Ireland must improve the quality and quantity of its third-level computing and engineering graduates, according to a new report by Forfás.
The Government's advisory body on trade, science, technology and innovation says changes must be made if the country is to meet demand for skills in this area between now and 2018.
The report also predicts that more than 44,000 job openings in the Information and Communication Technology sector could arise over the next six years in Ireland.
Carried out as part of the Government's Action Plan for Jobs, the report aims to forecast demand for high-level ICT skills between now and 2018.
It found that there were more than 68,000 professionals working in the sector last year.
The agency forecasts that demand for these skills will rise 5% each year, bringing employment in the area to 91,000 in six years' time.
In total, it predicts over 44,000 job openings will arise over the period due to new positions being created and turnover in existing roles.
However, in order to meet demand, the report warns all potential policy measures will have to be utilised.
These include education, training, reskilling, continuing professional development and the attraction of international talent into Ireland.
It recommends a range of initiatives, including measures to boost the quantity and quality of those with ICT skills.
It also suggests steps be taken to attract more talent, especially women, into ICT careers and to promote Ireland abroad as a centre of global ICT talent.
Forfás Chief Executive Martin Shanahan says more women need to be encouraged to consider careers in the ICT sector.

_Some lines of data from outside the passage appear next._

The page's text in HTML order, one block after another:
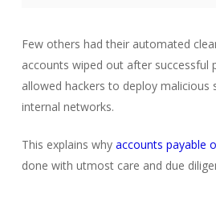
Few others had their automated
accounts wiped out after successful
allowed hackers to deploy malicious
internal networks.
This explains why accounts payable
done with utmost care and due
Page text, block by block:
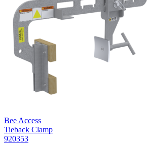
Bee Access
Tieback Clamp
920353
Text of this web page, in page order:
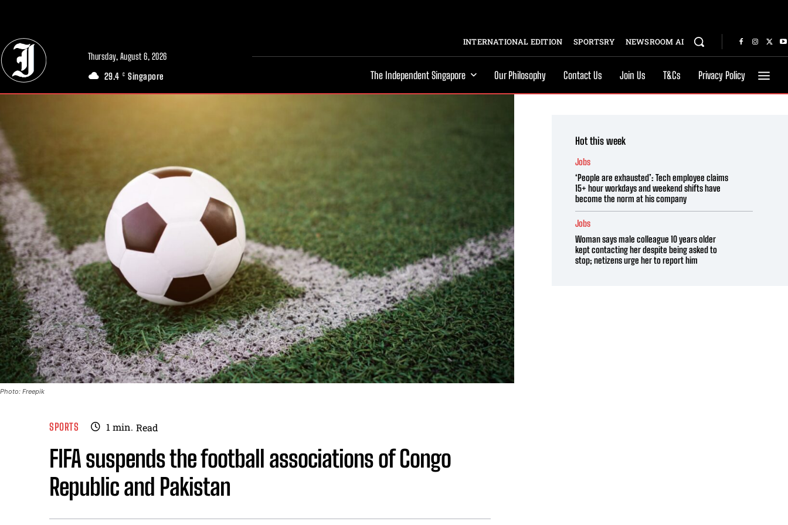
Thursday, August 6, 2026
29.4 C Singapore
INTERNATIONAL EDITION SPORTSRY NEWSROOM AI
The Independent Singapore Our Philosophy Contact Us Join Us T&Cs Privacy Policy
Photo: Freepik
SPORTS 1 min. Read
FIFA suspends the football associations of Congo
Republic and Pakistan
Hot this week
Jobs
‘People are exhausted’: Tech employee claims
15+ hour workdays and weekend shifts have
become the norm at his company
Jobs
Woman says male colleague 10 years older
kept contacting her despite being asked to
stop; netizens urge her to report him
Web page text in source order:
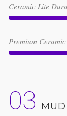
Ceramic Lite
Premium
03
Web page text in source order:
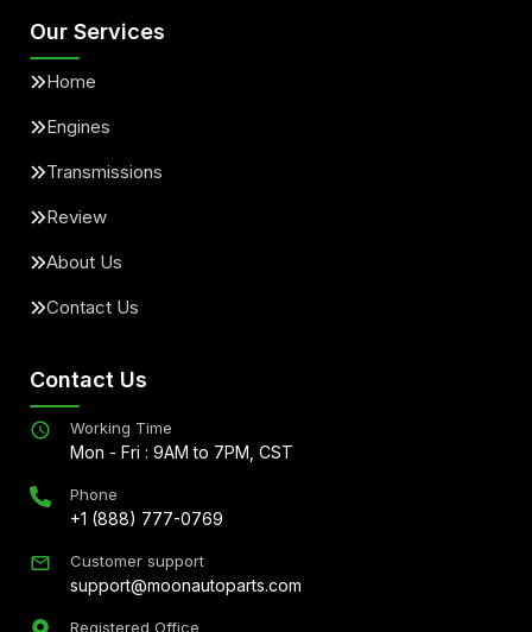
Our Services
Home
Engines
Transmissions
Review
About Us
Contact Us
Contact Us
Working Time
Mon - Fri : 9AM to 7PM, CST
Phone
+1 (888) 777-0769
Customer support
support@moonautoparts.com
Registered Office
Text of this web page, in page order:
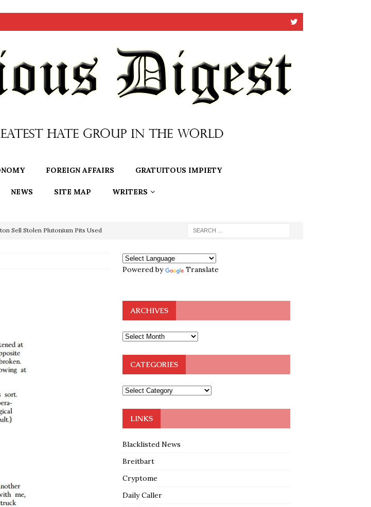
FOREIGN AFFAIRS GRATUITOUS IMPIETY
NEWS SITE MAP WRITERS
Sell Stolen Plutonium Pits Used
Lion’s Den On Way To
Powered by Translate
ARCHIVES
CATEGORIES
LINKS
Blacklisted News
Breitbart
Cryptome
Daily Caller

The policy advisory board says demand from both multinationals and indigenous Irish companies for graduates will continue to grow.
Mr Shanahan says it is important that the focus on science, engineering and maths continues in mainstream education.
He said: "Certainly the profile at the moment is skewed heavily towards male students going into these programmes and into these professions and we would like to see more women.
"It's a significant potential source and other countries do better in this area currently and there are probably some lessons we can learn from them."